**THE DATA:**
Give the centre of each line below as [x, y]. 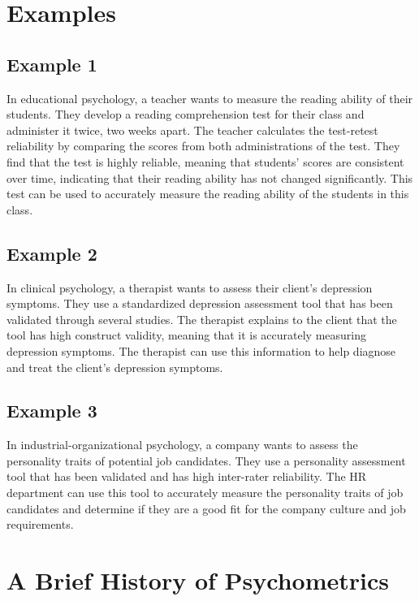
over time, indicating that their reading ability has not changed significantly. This [210, 177]
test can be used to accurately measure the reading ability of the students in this [208, 194]
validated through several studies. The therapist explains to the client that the [202, 319]
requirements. [40, 524]
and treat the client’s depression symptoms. [115, 367]
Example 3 [52, 411]
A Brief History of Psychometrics [198, 580]
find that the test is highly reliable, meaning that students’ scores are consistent [205, 161]

**WHAT YOU NEED TO DO:**
Extract each line holding the word "client" from the records.

**EXERCISE OUTPUT:**
validated through several studies. The therapist explains to the client that the [202, 319]
and treat the client’s depression symptoms. [115, 367]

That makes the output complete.